This week’s #WorkoutWednesday2019 challenge was by Curtis Harris. We needed to build a heatmap of cohort retention, with a marginal histogram and parameter-based selector. Here’s the goal:
I decided to just work my way from left to right. I first started with a Datetrunc calc to get the cohorts into weekly bins starting on Monday.
But then when I compared this date to the Order Week values, I noticed they were already in Monday weeks…so I moved on to identifying the first week each customer made an order. I used an LOD to find the earliest week for each Customer ID:
Then, in order to find the number of customers per cohort, I checked to see if the Cohort week matched Order week and populated Customer ID:
Then I just pulled in my cohort week and a COUNTD of [New Customers] and I got customers by cohort. I stopped there for now and moved on to the heatmap. The heatmap needed to show a retention rate for each week and cohort, so I started with a DATEDIFF for the weeks:
This gives me the week numbers for the columns across the top. Then I built the retention calc:
Again, I used an LOD here. When I reviewed Curtis’ workbook after I finished, he uses a Lookup function. I’ve struggled whenever I use a Lookup to get it to do what I want, and I find I can more accurately define what I want with my LOD calcs (not sure how I did anything before LODs came along).
Drop Cohort Week to Columns, DAY(Cohort ) to rows, sort desc, and I get the start of things.
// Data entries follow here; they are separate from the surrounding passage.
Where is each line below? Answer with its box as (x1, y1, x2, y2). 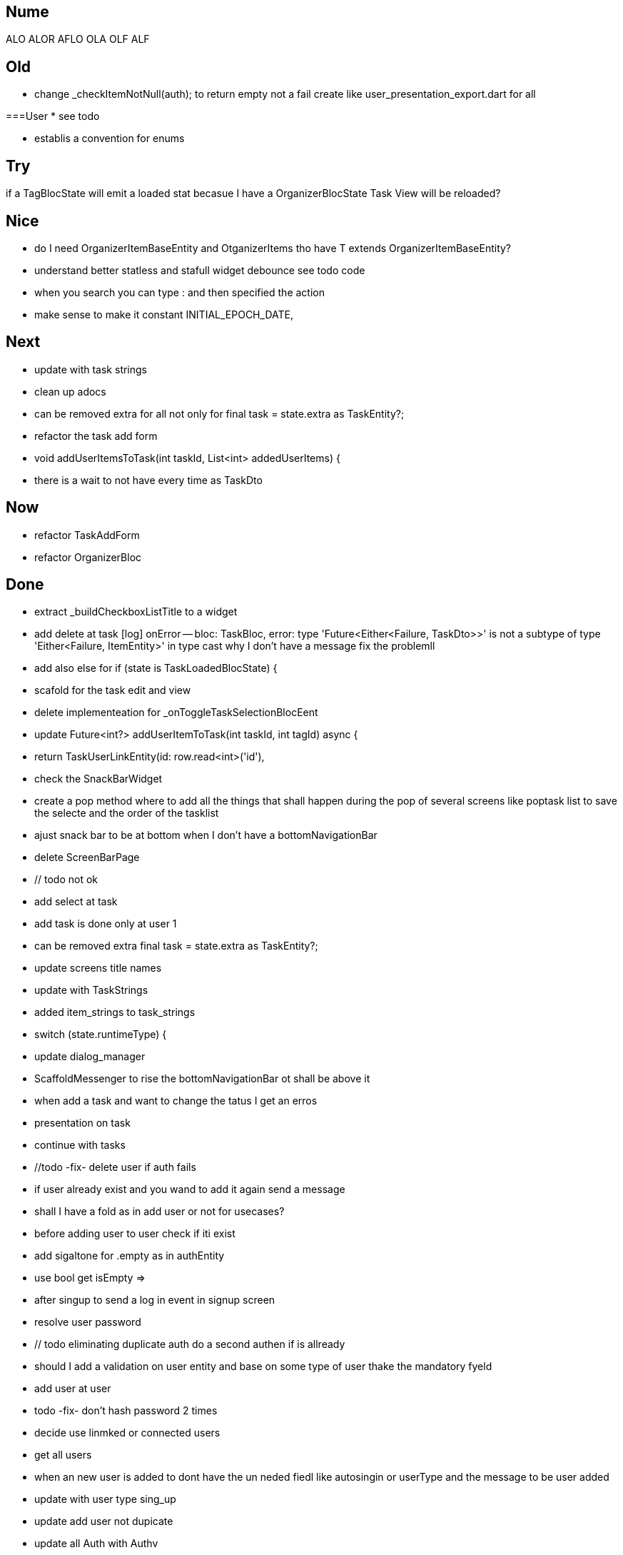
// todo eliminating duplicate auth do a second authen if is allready (34, 1338, 345, 1351)
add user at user (34, 1382, 111, 1395)
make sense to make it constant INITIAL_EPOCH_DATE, (34, 308, 293, 321)
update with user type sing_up (34, 1493, 176, 1506)
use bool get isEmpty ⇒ (34, 1272, 146, 1284)
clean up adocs (34, 385, 106, 398)
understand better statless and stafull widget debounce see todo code (34, 263, 365, 276)
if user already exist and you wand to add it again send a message (34, 1183, 345, 1196)
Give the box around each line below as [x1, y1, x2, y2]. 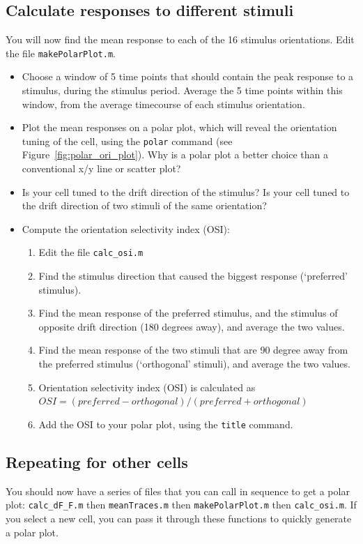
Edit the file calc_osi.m [38, 245, 144, 259]
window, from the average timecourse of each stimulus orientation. [22, 96, 305, 111]
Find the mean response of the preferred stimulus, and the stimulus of [38, 305, 338, 320]
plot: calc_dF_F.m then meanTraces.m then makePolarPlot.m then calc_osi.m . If [6, 497, 357, 512]
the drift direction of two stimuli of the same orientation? [22, 198, 267, 213]
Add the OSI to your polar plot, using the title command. [38, 416, 293, 431]
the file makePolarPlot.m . [6, 45, 116, 60]
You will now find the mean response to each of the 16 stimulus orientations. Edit [6, 32, 355, 47]

Now I needed to create the parameter for selecting 10-26 weeks. I noticed that Curtis’ parameter wasn’t just a number, it showed “26-week.” I didn’t want to type that 17 times, so I decided to try something new. I opened Excel, put 10-26 in one column, then concatenated the number with “-week.” Then I copied that and clicked Paste from Clipboard in the parameter list area:
This brings all the values in, and allowed me to keep it as an integer instead of a string value:
Next we need to use this to filter what shows in the view. I decided upon two filters, one to display the right Cohort Weeks (columns) and another to show the Cohort date (rows). First, to show only the Cohorts with completely mature data:
Back to my trusty LOD, I found the Max Cohort Week by Cohort and return True for any that are larger than the parameter value. That got me here:
Now I need to have it only show columns 1-26. That’s easy enough:
I picked a Yellow/Green Sequential color scheme, not sure where Curtis found his Vidris palette, but I felt like this did the job, and the requirements said any sequential scheme was fine. Uncheck Show Header on the DAY(Cohort) and we just have the tooltips left. This part was pretty straightforward, until I was watching a bit of Andy Kriebel and Lorna Eden‘s head-to-head WW Live webinar. Andy had the eagle eye and noticed that the Actual Week date had leading zeros on the day.
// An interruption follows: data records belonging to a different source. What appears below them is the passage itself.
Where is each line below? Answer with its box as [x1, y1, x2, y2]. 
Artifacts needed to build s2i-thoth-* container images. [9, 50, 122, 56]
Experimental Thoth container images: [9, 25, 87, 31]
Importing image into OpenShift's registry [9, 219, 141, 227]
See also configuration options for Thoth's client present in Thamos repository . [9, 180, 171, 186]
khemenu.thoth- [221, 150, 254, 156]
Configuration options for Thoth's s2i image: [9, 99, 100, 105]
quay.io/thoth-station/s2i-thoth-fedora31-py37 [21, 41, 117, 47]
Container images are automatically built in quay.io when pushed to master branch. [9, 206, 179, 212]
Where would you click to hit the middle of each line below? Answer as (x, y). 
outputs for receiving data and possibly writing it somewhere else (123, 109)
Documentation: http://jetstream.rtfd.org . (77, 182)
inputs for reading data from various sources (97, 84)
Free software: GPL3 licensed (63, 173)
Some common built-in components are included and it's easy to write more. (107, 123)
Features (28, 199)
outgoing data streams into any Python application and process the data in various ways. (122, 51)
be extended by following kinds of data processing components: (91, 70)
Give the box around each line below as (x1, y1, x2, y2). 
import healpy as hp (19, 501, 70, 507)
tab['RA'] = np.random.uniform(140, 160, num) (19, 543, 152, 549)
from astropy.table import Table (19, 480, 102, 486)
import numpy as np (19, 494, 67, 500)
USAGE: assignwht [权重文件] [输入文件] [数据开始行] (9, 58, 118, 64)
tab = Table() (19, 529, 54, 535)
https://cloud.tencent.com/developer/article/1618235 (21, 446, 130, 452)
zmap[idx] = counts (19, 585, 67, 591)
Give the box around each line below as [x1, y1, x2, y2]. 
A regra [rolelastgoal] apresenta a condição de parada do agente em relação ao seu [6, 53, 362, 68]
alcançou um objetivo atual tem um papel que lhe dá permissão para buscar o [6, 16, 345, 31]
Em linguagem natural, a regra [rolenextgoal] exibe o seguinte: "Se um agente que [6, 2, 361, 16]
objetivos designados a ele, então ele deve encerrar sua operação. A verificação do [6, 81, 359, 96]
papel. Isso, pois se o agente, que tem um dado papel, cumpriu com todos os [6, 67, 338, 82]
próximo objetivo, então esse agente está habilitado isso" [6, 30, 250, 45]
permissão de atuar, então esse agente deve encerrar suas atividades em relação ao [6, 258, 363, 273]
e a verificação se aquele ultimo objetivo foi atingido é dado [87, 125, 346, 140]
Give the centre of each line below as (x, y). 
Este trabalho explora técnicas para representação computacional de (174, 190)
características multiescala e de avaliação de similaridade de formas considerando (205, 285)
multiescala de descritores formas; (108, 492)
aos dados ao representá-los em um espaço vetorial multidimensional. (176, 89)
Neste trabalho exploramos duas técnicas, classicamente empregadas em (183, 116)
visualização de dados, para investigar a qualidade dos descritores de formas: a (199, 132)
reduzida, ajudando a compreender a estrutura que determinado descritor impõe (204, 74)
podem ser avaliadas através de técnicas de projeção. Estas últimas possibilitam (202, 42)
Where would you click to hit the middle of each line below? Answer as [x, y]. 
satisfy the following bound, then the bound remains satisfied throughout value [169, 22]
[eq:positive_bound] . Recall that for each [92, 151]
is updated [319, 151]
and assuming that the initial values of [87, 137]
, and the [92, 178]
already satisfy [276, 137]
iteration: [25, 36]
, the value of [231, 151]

This requires some custom date formatting. So I right clicked on that date on the marks card and adjusted (make sure you’re in the Pane, not the Header in the format pane):
The dd here adds the leading zero if the day is only one digit. (mmmm is the full month name)
And with that, on to the marginal histogram. I kept my Show in Heatmap filter to keep the Cohort rows, and created another calc to filter just to the selected parameter value:
Then I pulled DAY(Cohort) into Rows, Customer Retention into Columns, and added a MIN(.5) to the columns shelf. Make it a Dual Axis, Synchronize the Axis, and now I have my requisite 50% bars with the retention for each cohort shaded. In order to match the grays I just did a Pick Screen Color in Edit Colors. I added a Constant Line at .25 to match Curtis’, but then needed to add “Week 26” to the top of the chart. So I created a quick calc and dragged it onto columns (then hid field labels for columns and aligned left).
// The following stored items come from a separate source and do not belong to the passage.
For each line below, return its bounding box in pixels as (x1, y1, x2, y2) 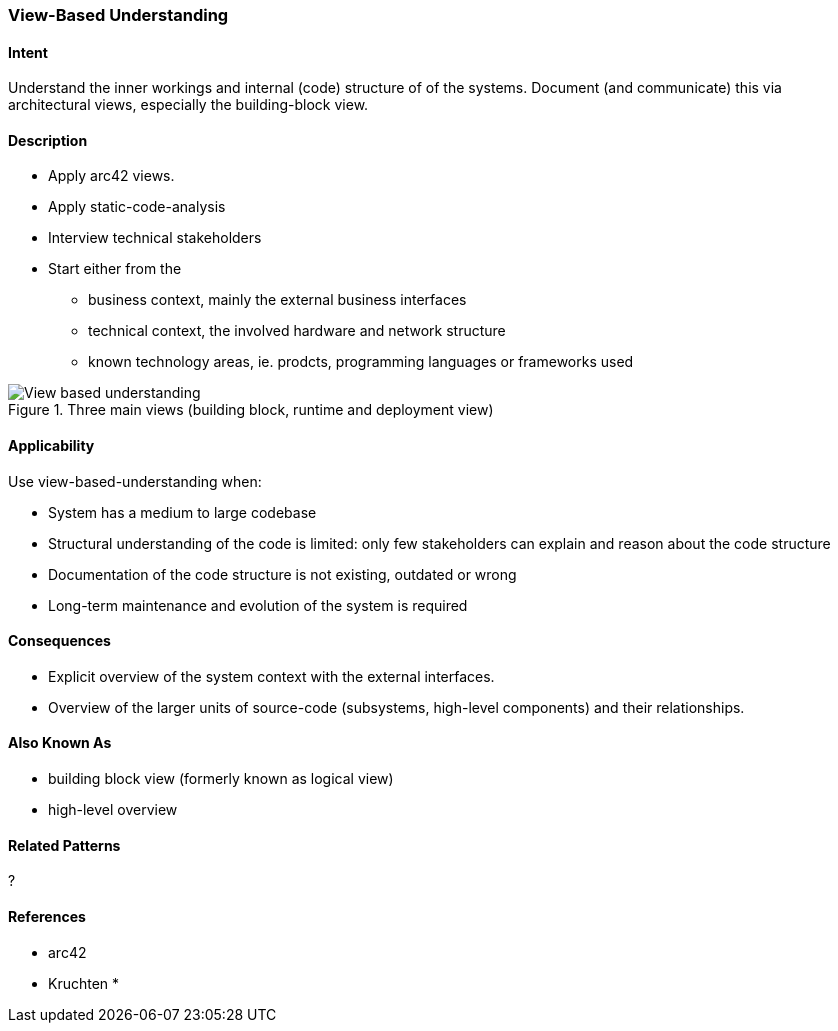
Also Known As (8, 734, 112, 752)
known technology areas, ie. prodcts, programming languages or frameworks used (88, 353, 634, 371)
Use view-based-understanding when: (8, 472, 262, 490)
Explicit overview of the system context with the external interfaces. (48, 667, 495, 685)
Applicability (8, 437, 95, 455)
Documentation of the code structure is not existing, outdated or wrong (48, 565, 517, 583)
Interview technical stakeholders (48, 229, 262, 247)
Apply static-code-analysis (48, 198, 226, 216)
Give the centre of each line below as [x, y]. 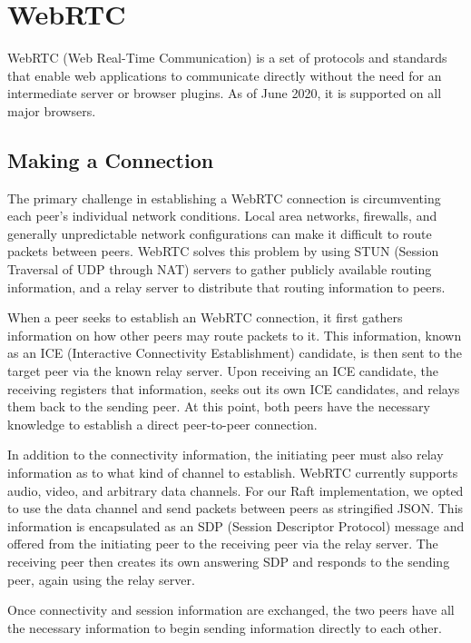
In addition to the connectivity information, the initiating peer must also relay [226, 455]
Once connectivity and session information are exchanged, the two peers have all [231, 610]
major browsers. [52, 110]
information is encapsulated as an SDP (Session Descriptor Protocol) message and [236, 525]
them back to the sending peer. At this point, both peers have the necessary [219, 406]
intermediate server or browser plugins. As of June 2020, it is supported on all [225, 93]
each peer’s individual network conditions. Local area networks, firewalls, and [222, 216]
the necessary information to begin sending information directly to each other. [225, 627]

I think I started the histogram from duplicating the heatmap, so my tooltips were already in place, just had to make sure they were complete (hovering on the light gray didn’t have the retention rate for some reason).
On to the BAN…which proved to be more difficult than I expected, but more on that in a minute. I kept the Bar Graph Week filter, moved Customer Retention to Text, and voila! 21.2% for week 26….except Curtis has 14.2%. No matter how I tried, I couldn’t get 14.2%, so I reached out to Curtis. He explained that I need to remove the cohort from the view so it was sum(current week customers)/sum(all week zero customers). While that made the math work and I got 14.2%, it didn’t really make sense to me why we would count cohorts in the denominator that didn’t have the chance to mature to the week we’re viewing. Andy mentioned the same thing on their webinar, so I at least didn’t feel like I was barking up the wrong tree. So I followed up with Curtis, and he confirmed that he just forgot to add a filter. 21.2% should be the Week 26 value.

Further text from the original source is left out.